→ **What to do**
Each record below needs to be reproduced precisely, though not its pictures.

→ **Dataset records**
Segment Open

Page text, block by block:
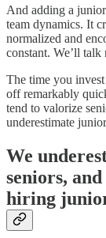
And adding a
team dynamics. It
normalized and
constant. We’ll talk
The time you
off remarkably
tend to valorize
underestimate
We
seniors,
hiring
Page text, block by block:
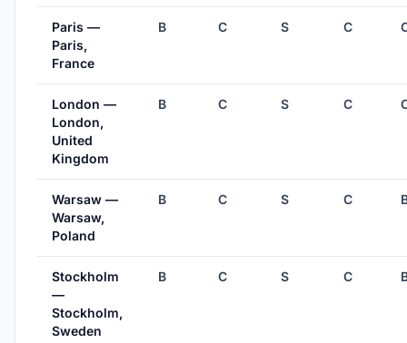
Paris —
Paris,
France
B C S C
London —
London,
United
Kingdom
B C S C
Warsaw —
Warsaw,
Poland
B C S C
Stockholm
—
Stockholm,
Sweden
B C S C
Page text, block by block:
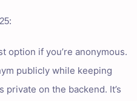
option if you’re anonymous.
publicly while keeping
private on the backend. It’s
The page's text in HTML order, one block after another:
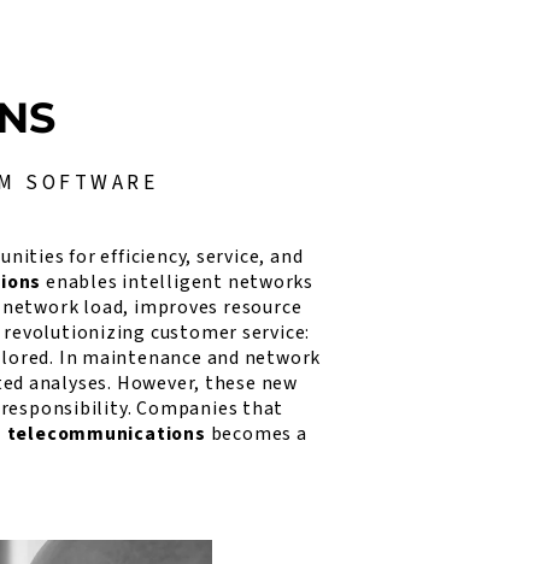
SOFTWARE
for efficiency, service, and
enables intelligent networks
load, improves resource
customer service:
In maintenance and network
analyses. However, these new
Companies that
telecommunications becomes a
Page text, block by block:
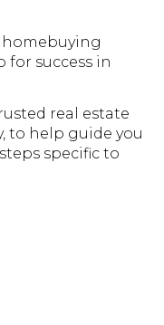
for success in
real estate
to help guide you
specific to
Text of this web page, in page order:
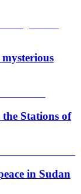
Stations of
in Sudan
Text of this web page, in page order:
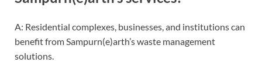
A: Residential complexes, businesses, and institutions can
benefit from Sampurn(e)arth’s waste management
solutions.
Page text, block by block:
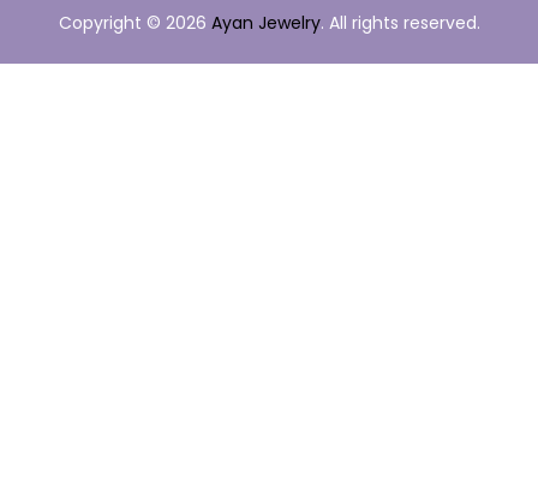
Copyright © 2026 Ayan Jewelry. All rights reserved.
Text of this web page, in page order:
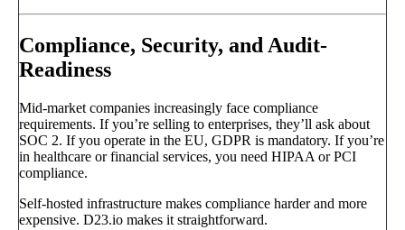
Compliance, Security, and Audit-
Readiness
Mid-market companies increasingly face compliance
requirements. If you’re selling to enterprises, they’ll ask about
SOC 2. If you operate in the EU, GDPR is mandatory. If you’re
in healthcare or financial services, you need HIPAA or PCI
compliance.
Self-hosted infrastructure makes compliance harder and more
expensive. D23.io makes it straightforward.
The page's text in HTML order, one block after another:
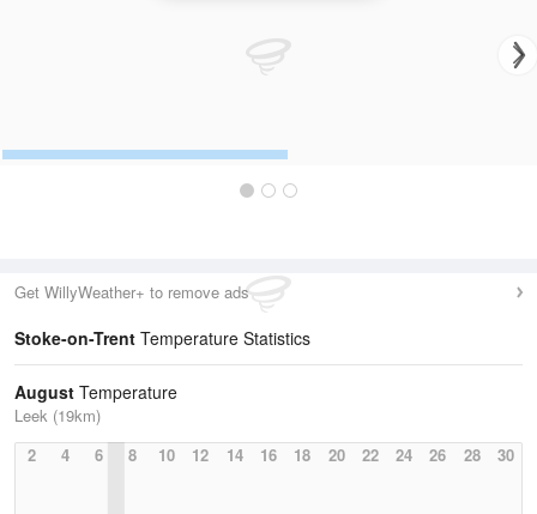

Segment Closed

→ **Answer**
Page text, block by block:
And adding a
team dynamics. It
normalized and
constant. We’ll talk
The time you
off remarkably
tend to valorize
underestimate
We
seniors,
hiring
Page text, block by block:
Paris —
Paris,
France
B C S C
London —
London,
United
Kingdom
B C S C
Warsaw —
Warsaw,
Poland
B C S C
Stockholm
—
Stockholm,
Sweden
B C S C
Page text, block by block:
option if you’re anonymous.
publicly while keeping
private on the backend. It’s
The page's text in HTML order, one block after another:
SOFTWARE
for efficiency, service, and
enables intelligent networks
load, improves resource
customer service:
In maintenance and network
analyses. However, these new
Companies that
telecommunications becomes a
Page text, block by block:
for success in
real estate
to help guide you
specific to
Text of this web page, in page order:
Stations of
in Sudan
Text of this web page, in page order:
A: Residential complexes, businesses, and institutions can
benefit from Sampurn(e)arth’s waste management
solutions.
Page text, block by block:
Copyright © 2026 Ayan Jewelry. All rights reserved.
Text of this web page, in page order:
Compliance, Security, and Audit-
Readiness
Mid-market companies increasingly face compliance
requirements. If you’re selling to enterprises, they’ll ask about
SOC 2. If you operate in the EU, GDPR is mandatory. If you’re
in healthcare or financial services, you need HIPAA or PCI
compliance.
Self-hosted infrastructure makes compliance harder and more
expensive. D23.io makes it straightforward.
The page's text in HTML order, one block after another:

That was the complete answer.